Try it => Only the lines that contain the string "return" belong in the answer; pull them from the records.

Input material =>

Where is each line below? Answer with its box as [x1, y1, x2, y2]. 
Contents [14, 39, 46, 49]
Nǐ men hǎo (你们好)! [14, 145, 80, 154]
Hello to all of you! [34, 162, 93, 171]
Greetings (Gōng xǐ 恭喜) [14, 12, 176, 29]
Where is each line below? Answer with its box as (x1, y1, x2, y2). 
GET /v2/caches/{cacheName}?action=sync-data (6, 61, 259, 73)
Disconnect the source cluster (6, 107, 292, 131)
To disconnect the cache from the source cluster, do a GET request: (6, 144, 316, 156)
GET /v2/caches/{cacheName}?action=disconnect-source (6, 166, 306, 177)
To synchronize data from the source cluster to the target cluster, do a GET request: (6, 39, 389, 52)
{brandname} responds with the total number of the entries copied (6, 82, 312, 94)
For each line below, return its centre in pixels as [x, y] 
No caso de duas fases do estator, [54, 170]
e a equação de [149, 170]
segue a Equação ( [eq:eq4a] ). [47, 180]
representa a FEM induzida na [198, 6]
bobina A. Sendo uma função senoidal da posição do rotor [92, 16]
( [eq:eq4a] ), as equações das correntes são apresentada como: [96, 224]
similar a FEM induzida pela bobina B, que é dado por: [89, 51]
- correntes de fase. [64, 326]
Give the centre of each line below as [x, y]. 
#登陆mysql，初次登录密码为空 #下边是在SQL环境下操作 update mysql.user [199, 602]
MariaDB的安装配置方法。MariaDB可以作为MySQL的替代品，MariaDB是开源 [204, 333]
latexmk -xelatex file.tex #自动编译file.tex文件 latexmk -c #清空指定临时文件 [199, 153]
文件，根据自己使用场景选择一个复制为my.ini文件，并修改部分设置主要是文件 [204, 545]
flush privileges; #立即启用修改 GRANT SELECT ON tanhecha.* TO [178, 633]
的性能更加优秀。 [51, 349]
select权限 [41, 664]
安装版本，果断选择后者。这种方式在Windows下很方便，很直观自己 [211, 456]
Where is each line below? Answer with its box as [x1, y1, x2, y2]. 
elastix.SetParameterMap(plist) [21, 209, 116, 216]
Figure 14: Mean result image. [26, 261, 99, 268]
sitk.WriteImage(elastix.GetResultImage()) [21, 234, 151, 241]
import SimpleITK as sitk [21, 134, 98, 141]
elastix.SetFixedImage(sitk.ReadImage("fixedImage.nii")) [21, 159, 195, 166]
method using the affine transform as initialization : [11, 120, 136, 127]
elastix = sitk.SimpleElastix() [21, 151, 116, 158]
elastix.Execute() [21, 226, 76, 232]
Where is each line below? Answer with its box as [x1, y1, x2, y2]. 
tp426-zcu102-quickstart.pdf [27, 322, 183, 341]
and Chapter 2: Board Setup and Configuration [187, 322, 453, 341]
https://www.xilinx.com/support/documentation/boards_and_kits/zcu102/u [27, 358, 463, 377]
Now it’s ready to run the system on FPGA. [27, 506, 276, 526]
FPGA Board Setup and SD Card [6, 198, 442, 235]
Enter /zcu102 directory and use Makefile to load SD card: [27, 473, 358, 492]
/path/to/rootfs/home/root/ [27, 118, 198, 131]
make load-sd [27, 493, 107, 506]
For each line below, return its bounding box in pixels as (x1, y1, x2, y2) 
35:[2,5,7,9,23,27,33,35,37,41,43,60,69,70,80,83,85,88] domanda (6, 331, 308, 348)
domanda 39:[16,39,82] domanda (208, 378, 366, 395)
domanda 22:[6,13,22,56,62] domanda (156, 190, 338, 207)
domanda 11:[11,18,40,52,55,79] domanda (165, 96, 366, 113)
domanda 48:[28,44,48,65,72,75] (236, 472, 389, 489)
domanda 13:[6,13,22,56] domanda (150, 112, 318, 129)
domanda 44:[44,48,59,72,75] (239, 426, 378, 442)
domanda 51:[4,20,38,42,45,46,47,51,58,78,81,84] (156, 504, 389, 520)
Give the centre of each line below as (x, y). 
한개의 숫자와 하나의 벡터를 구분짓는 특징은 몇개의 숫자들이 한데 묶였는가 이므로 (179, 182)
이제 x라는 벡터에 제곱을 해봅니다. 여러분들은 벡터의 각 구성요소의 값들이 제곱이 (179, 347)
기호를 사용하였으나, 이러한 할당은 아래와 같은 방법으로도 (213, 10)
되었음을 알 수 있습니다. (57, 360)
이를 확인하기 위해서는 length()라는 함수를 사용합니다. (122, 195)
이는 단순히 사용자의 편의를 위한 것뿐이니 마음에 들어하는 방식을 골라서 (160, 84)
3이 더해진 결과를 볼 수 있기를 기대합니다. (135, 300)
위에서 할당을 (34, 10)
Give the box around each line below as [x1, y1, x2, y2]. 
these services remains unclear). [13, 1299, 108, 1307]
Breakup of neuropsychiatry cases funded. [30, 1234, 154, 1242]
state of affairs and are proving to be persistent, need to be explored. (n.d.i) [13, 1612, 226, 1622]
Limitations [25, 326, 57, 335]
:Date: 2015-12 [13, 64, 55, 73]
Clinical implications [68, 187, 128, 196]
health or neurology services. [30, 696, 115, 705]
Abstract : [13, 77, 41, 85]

Reply =>
For each line below, return its centre in pixels as [x, y] 
For each line below, return its bounding box in pixels as (x1, y1, x2, y2) 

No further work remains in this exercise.